Q&A with Chris Gill, senior vice president, global hydrogen at Worley
The International Energy Agency predicts the global production of low-emission hydrogen to reach 49 million tonnes/year by the end of this decade. However, while the sector saw some progress in the past year, only 7% of global projects have reached a final investment decision (FID). Moreover, 2024 witnessed several project cancellations and many companies scaling back their hydrogen ambitions.

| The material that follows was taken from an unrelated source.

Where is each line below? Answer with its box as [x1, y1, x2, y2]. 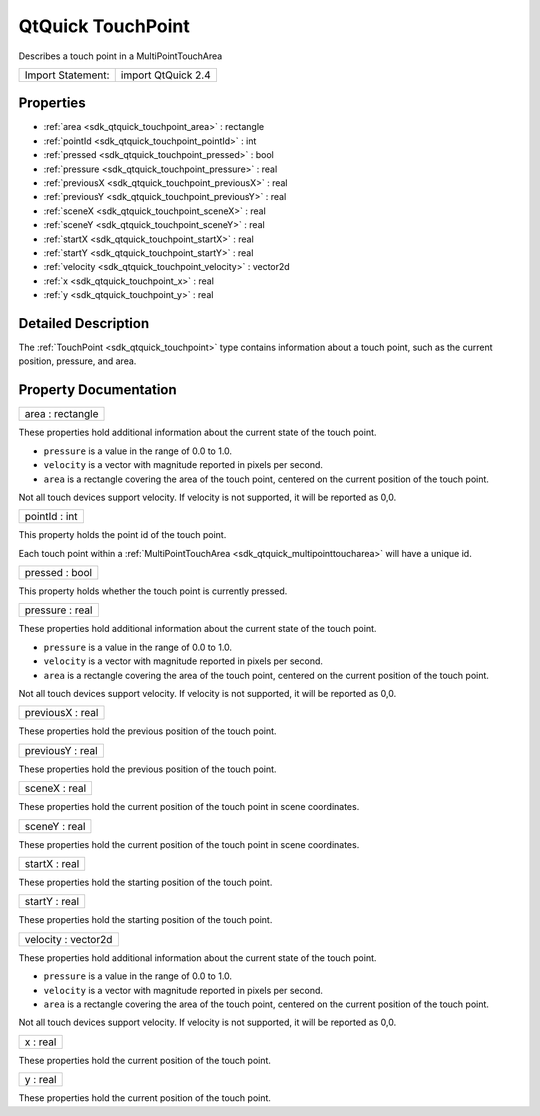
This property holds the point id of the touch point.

Despite the challenges, Chris Gill, senior vice president of global hydrogen at Worley, remains optimistic about the future of hydrogen and believes the fuel will play a key role in meeting global net-zero emission goals. The Australian engineering firm Worley has been contracted to support several hydrogen projects globally, including Shell’s Holland Hydrogen 1 (HH1) project in the Port of Rotterdam in the Netherlands.
Kallanish spoke to Gill to know more about the hydrogen market outlook and how costs can be brought down.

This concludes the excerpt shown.